Is it possible to execute two kernels concurrently?

Hi Experts,

      I am calling two kernels from two different host threads. Assume that both kernels are not going to use the all the cores in GPU.If the two kernels called at same time then what will happen? will they execute concurrently? or one kernel wait for other one two complete?

Only GF100 devices can run more than one kernel at once, and only when those kernels are in the same CUDA context.

If you’re using the default runtime calling method, then two threads will create two different CUDA contexts, and they cannot run simultaneously.

Rajannaaaa…,

i.e. the compute capability of your device needs to be 2.0

1.3 - TESLA 10 series
2.0 - TESLA 20 series (aka FERMI)

You can run the “deviceQuery” executable that comes along with CUDA Toolkit to query your device capability.

OR You can use “cudaGetDeviceProperties” CUDA Run-Time API to get that info. HTH

No, if you call them from different threads (different contexts) they will always run one after the other and not at the same time

With fermi, if you call them from the same context using different streams they can run at the same time (up to 14 kernels if memory serves)

With older devices they will always run one after the other

K. Thank you guys… :)

4 with CUDA 3.0 and 16 with CUDA 3.1 beta.

With CUDA 3.1 (under Mac OS X 10.6.4) you could run kernels in parallel even with non-GF100.
I use a GeForce 9600M GT on my laptop, and it could run up to 4 kernels simultaneously, you could check it using concurrentKernels on the SDK examples.

[i][concurrentKernels] - Starting…

CUDA Device GeForce 9600M GT has 4 Multi-Processors
CUDA Device GeForce 9600M GT is capable of concurrent kernel execution

All 8 kernels together took 0.753s
(~0.094s per kernel * 8 kernels = ~0.751s if no concurrent execution)

Cleaning up…[/i]

*** ADDED ***
On the GeForce 9400M on the same computer, kernel execution time is far worse, as if concurrent execution wasn’t really supported by the hardware, even if concurrentKernels states it does:

[i][concurrentKernels] - Starting…

CUDA Device GeForce 9400M has 2 Multi-Processors
CUDA Device GeForce 9400M is capable of concurrent kernel execution

All 8 kernels together took 1.635s
(~0.104s per kernel * 8 kernels = ~0.828s if no concurrent execution)

Cleaning up…[/i]

I have to investigate further on concurrentKernels code, because launching concurrent kernels on GPU is a hot topic for me :)

Sounds to me that it’s badly reporting concurrent kernel support. It should only be possible with fermi due to hardware limitations.
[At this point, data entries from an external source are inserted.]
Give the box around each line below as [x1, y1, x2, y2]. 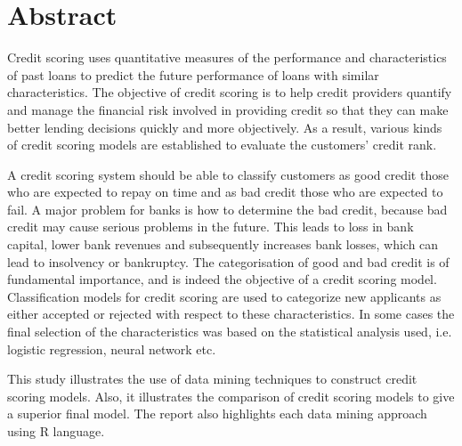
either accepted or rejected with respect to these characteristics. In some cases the [7, 304, 455, 323]
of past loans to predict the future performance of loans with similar [7, 65, 379, 84]
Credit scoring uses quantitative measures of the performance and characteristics [7, 48, 447, 67]
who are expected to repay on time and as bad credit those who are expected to [7, 182, 443, 201]
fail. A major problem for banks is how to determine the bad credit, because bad [7, 199, 448, 218]
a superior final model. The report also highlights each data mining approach [7, 404, 427, 423]
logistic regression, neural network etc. [7, 339, 216, 358]
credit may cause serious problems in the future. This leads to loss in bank [7, 217, 414, 236]
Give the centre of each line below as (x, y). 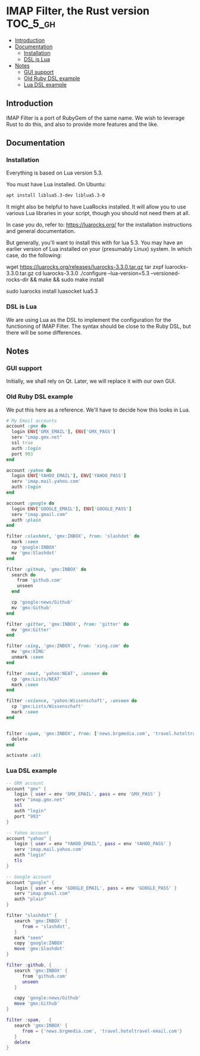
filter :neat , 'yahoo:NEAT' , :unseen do (57, 673)
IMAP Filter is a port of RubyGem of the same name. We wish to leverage (96, 118)
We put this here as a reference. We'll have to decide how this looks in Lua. (98, 410)
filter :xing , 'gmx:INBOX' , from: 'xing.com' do (68, 646)
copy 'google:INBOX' (40, 943)
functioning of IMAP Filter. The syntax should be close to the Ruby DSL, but (99, 326)
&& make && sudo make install (67, 280)
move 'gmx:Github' (37, 1004)
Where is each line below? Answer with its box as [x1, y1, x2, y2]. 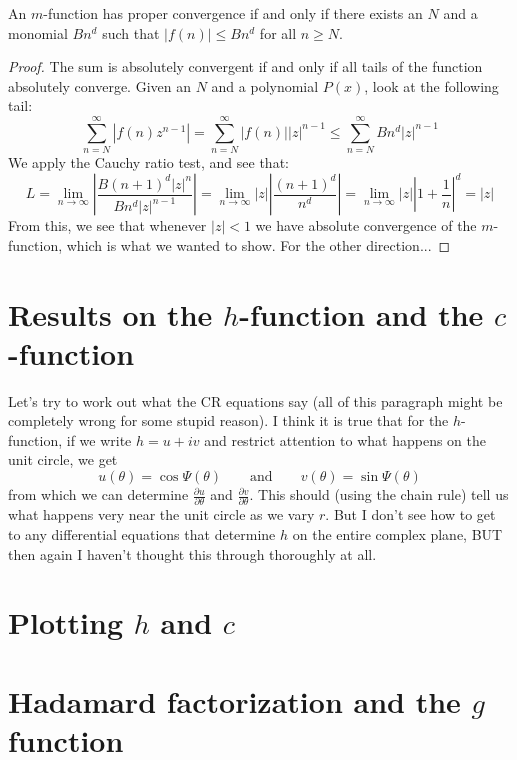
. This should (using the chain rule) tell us [249, 484, 509, 505]
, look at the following [364, 75, 499, 96]
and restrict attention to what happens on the [204, 429, 486, 450]
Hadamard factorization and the [8, 680, 461, 721]
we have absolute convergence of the [255, 215, 477, 236]
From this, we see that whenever [8, 215, 207, 236]
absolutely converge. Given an [8, 75, 191, 96]
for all [259, 22, 297, 43]
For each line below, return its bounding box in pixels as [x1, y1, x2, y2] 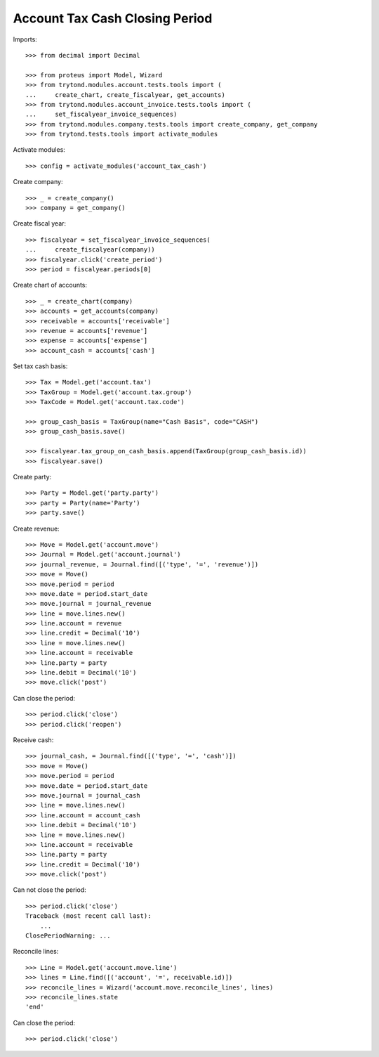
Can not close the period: [13, 886, 87, 894]
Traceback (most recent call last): [25, 912, 152, 920]
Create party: [13, 473, 52, 481]
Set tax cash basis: [13, 362, 68, 370]
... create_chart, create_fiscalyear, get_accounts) [25, 91, 226, 98]
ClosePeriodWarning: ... [25, 932, 111, 940]
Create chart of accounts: [13, 281, 88, 290]
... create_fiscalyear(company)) [25, 246, 156, 254]
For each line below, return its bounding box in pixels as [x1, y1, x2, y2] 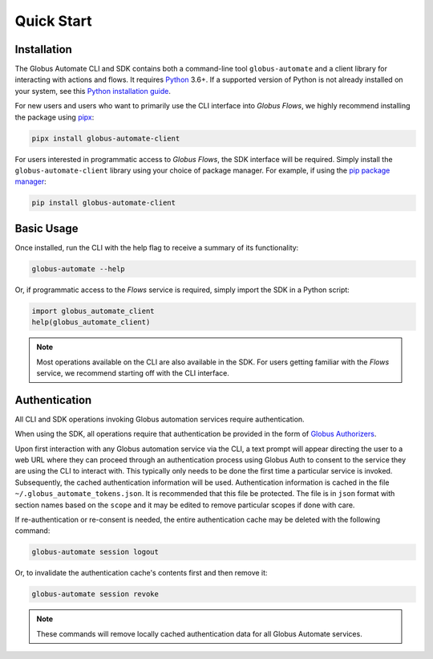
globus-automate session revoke [31, 590, 160, 599]
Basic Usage [14, 222, 79, 235]
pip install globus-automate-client [31, 198, 176, 208]
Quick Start [14, 12, 92, 30]
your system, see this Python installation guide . [14, 86, 172, 96]
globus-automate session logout [31, 547, 160, 557]
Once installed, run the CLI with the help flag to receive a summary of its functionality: [14, 242, 299, 252]
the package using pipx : [14, 112, 95, 122]
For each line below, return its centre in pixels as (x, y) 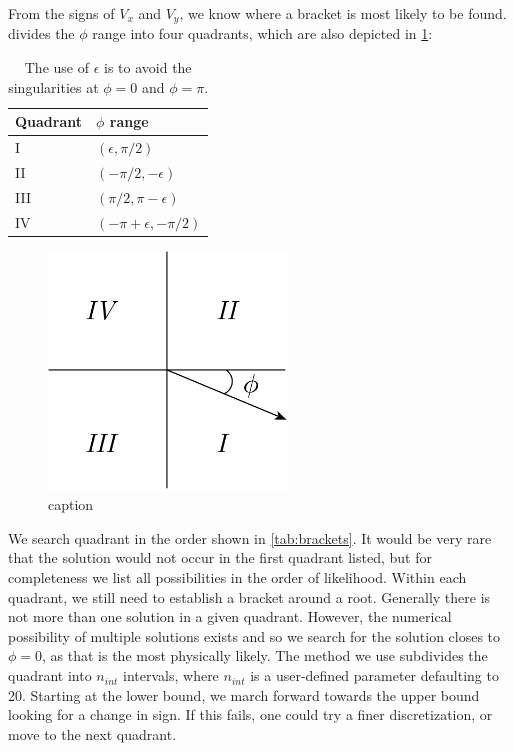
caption (71, 504)
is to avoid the (148, 67)
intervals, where (171, 675)
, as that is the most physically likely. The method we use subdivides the (265, 655)
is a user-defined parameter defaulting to (374, 675)
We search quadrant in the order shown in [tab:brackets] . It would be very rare (250, 537)
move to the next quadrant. (92, 733)
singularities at (53, 86)
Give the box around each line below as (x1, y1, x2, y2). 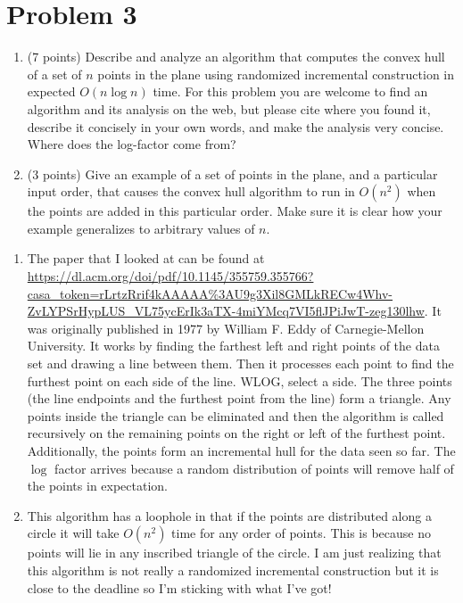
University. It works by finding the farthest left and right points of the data (27, 336, 440, 355)
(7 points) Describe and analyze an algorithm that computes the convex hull (27, 47, 445, 66)
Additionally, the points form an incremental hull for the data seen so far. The (27, 442, 456, 459)
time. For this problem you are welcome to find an (153, 82, 428, 101)
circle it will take (27, 524, 120, 542)
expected (27, 82, 76, 101)
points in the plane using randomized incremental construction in (97, 64, 455, 83)
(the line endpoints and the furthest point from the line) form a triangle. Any (27, 389, 451, 408)
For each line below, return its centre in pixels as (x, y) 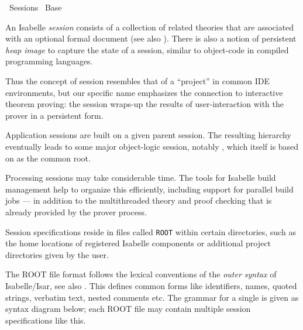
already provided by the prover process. (76, 212)
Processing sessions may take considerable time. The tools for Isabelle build (141, 178)
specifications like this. (46, 320)
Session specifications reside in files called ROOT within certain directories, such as (151, 231)
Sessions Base (35, 7)
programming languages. (49, 61)
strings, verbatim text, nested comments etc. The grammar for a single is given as (152, 297)
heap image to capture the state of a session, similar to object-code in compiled (147, 49)
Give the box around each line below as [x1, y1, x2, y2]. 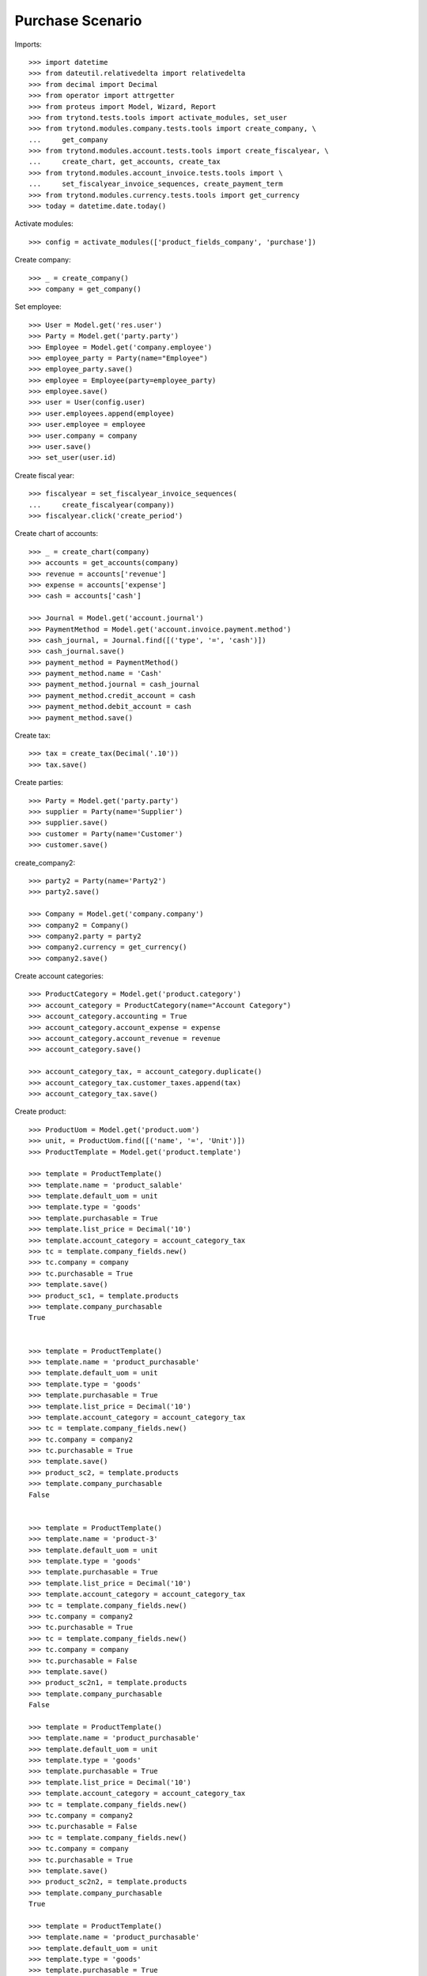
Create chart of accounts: [14, 529, 99, 538]
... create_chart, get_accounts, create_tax [28, 157, 221, 166]
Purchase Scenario [14, 12, 142, 29]
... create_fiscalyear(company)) [28, 500, 176, 509]
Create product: [14, 1107, 66, 1116]
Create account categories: [14, 971, 104, 981]
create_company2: [14, 858, 75, 867]
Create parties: [14, 778, 63, 787]
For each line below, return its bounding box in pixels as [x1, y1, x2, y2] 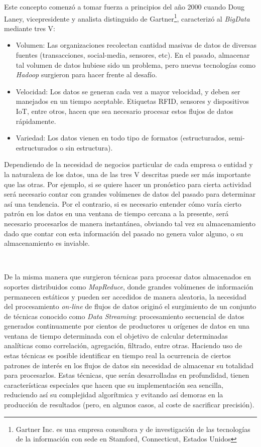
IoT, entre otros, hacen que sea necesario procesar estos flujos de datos [16, 106, 233, 116]
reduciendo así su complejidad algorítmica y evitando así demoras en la [4, 389, 223, 400]
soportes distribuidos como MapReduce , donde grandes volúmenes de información [4, 281, 253, 291]
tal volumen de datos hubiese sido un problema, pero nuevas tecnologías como [16, 59, 256, 70]
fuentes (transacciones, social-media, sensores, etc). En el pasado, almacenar [16, 50, 250, 60]
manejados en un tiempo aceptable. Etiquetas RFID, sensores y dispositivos [16, 96, 249, 106]
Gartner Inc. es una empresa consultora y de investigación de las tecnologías [16, 423, 250, 434]
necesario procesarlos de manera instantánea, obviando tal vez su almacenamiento [4, 218, 256, 228]
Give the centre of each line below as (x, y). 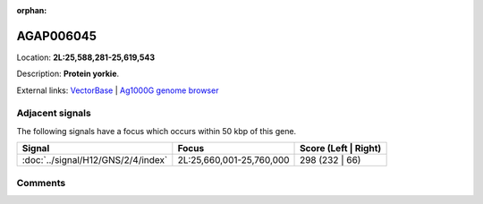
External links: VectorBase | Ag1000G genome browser (118, 90)
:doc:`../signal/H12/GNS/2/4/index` (95, 160)
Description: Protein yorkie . (68, 74)
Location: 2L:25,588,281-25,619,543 (86, 57)
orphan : (32, 10)
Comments (41, 183)
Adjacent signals (54, 114)
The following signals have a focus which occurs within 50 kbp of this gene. (157, 131)
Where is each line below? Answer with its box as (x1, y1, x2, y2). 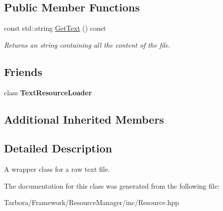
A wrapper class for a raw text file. (4, 164, 110, 174)
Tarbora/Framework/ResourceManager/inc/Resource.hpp (4, 197, 179, 208)
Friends (4, 64, 43, 79)
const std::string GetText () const (4, 23, 106, 33)
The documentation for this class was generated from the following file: (4, 180, 220, 191)
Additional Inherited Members (4, 111, 164, 127)
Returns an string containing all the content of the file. (4, 39, 170, 50)
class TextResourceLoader (4, 87, 92, 97)

My gt240 for example reports no concurrent kernel support.

Hmm… this sounds like a driver reporting bug. Concurrent kernels are a Fermi feature, as others have said on this thread.

As for how to know whether you’re actually getting concurrency or not, look at the timings…

0.753s is how long it took 8 kernels to run back-to-back. 0.094s is how long it took to run a single kernel. 0.094 * 8 == 0.751, and 0.753 is pretty close to 0.751, meaning that the kernels must have run one after the other rather than concurrently. And since GeForce 9600M does not support concurrent kernels (the incorrect reporting notwithstanding), I can guarantee that this is exactly what’s happening: no concurrency.

If you were actually getting concurrency, the time for all 8 kernels together should be LESS than the per-kernel time multiplied by the number of kernels.

–Cliff

Hmm… this sounds like a driver reporting bug. Concurrent kernels are a Fermi feature, as others have said on this thread.

As for how to know whether you’re actually getting concurrency or not, look at the timings…

0.753s is how long it took 8 kernels to run back-to-back. 0.094s is how long it took to run a single kernel. 0.094 * 8 == 0.751, and 0.753 is pretty close to 0.751, meaning that the kernels must have run one after the other rather than concurrently. And since GeForce 9600M does not support concurrent kernels (the incorrect reporting notwithstanding), I can guarantee that this is exactly what’s happening: no concurrency.

If you were actually getting concurrency, the time for all 8 kernels together should be LESS than the per-kernel time multiplied by the number of kernels.

–Cliff

There’s no indication on the output on how much threads (or WARPS) are launched for these kernels, so how could you see that it is 8 kernels that run sequentially, or 8 kernels running in parallel, each one launching multiple warps on each SM?

I would have to read the source-code, and it’s troublesome to not have a direct simple message saying “sequential run” or “parallel run”…

There’s no indication on the output on how much threads (or WARPS) are launched for these kernels, so how could you see that it is 8 kernels that run sequentially, or 8 kernels running in parallel, each one launching multiple warps on each SM?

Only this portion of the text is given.